This post is the ninth in a series of eleven posts I am writing about key trends in the Identity Management industry.
Whenever data is amassed and made available for analysis, the odds are great that someone will figure out ways to derive new meaning from this data. So it is with data related to personal Identity. I believe we will see an explosion of data analytics being applied to Identity-related data for a number of applications. Three emerging areas are briefly described in this post.
Considerable evidence is available to show how each of us is progressively establishing a historical, logical “fingerprint” based on our personal patterns of accessing online resources. In a blog post entitled, “Anonymized Data Really Isn't,” I discussed how correlating “anonymized” data with seemingly unrelated publicly available data can pinpoint personal identities with frightening accuracy.
In his address at Digital ID World, Jeff Jonas’ discussion about using data analytics to discover space-time-travel characteristics of individuals was both challenging and disturbing. Mobile operators are accumulating 600 billion cellphone transaction records annually and are selling this data to third parties who use advanced analytics to identify space/time/travel characteristics of individual people, to be used for authentication and focused marketing activities.
I expect we will soon see many ways data analytics will be used for both positive and negative purposes, to very accurately identify individual people and leverage that identification for authentication and personalization purposes.
Just like data analytics can be used to identify who we really are, these methods can be leveraged to personalize the experience online users have with each other and with online applications. As I discussed in my Identity Trend blog post about Personalization and Context, personalization increases the value of online user experience by presenting relevant content to a specific user at a particular time and tailoring the user experience to fit what a user is doing at that time. Data analytics can be used to evaluate both real time and historical information to answer questions such as:
- What are you doing now?
- What did you do recently in a similar circumstance?
- Will historical patterns predict your preferences?
Perhaps the best-known example of this is Amazon.com’s recommendation service illustrated in the photo above. In this case, based on my historical purchase pattern, Amazon recommended two books to me. Ironically, Amazon recommended I purchase Seth Godin’s book entitled “Permission Marketing, which addresses some of these very issues we are addressing in this post. In the next few years, we will most likely see more powerful and refined recommendation engines based on complex data analytics, adapted to a wide variety of user interfaces.

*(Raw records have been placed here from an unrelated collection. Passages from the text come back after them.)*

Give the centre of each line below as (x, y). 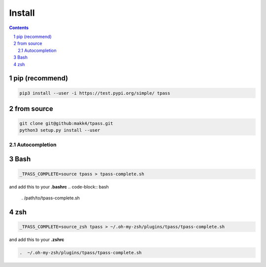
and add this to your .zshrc (37, 240)
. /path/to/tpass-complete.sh (50, 198)
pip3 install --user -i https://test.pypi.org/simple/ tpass (95, 93)
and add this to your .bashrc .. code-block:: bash (59, 187)
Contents (19, 28)
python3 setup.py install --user (60, 130)
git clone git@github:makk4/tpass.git (66, 124)

The big question surrounding IT auditing is, “Who really did what, when and where?” While many tools exist for maintain audit trails and evaluating compliance with audit policy, I believe we will see and emerging class of tools to evaluate audit trails and logs in ways not anticipated by current tools. A few examples:
Sophisticated ad hoc analytics may make it easier to discover patterns of fraudulent access that may be missed by more structured audit tools.
Enhanced analytics may help improve the business role discovery process by detecting obscure usage trends in log data.
Some questions you may consider to explore how Identity Analytics may affect your enterprise include:
- What Identity data do you currently store?
- What related data do you store that could be correlated with Identity data?
- Can data analytics be used to correlate data you store with publicly-available data to provide value to your enterprise and your customers?
- What additional business value could accrue to your organization base on such analytics?
- That privacy and security threats may exist to your employees and your organization if advanced analytics are used to correlate publicly-available data with data you make available?
- How could data analytics related to Context and Preference be used to enhance the way users interact with your organization?
- How can advanced analytics help you combat fraud or other cybercrime?
- How can you use advanced analytics to improve corporate processes?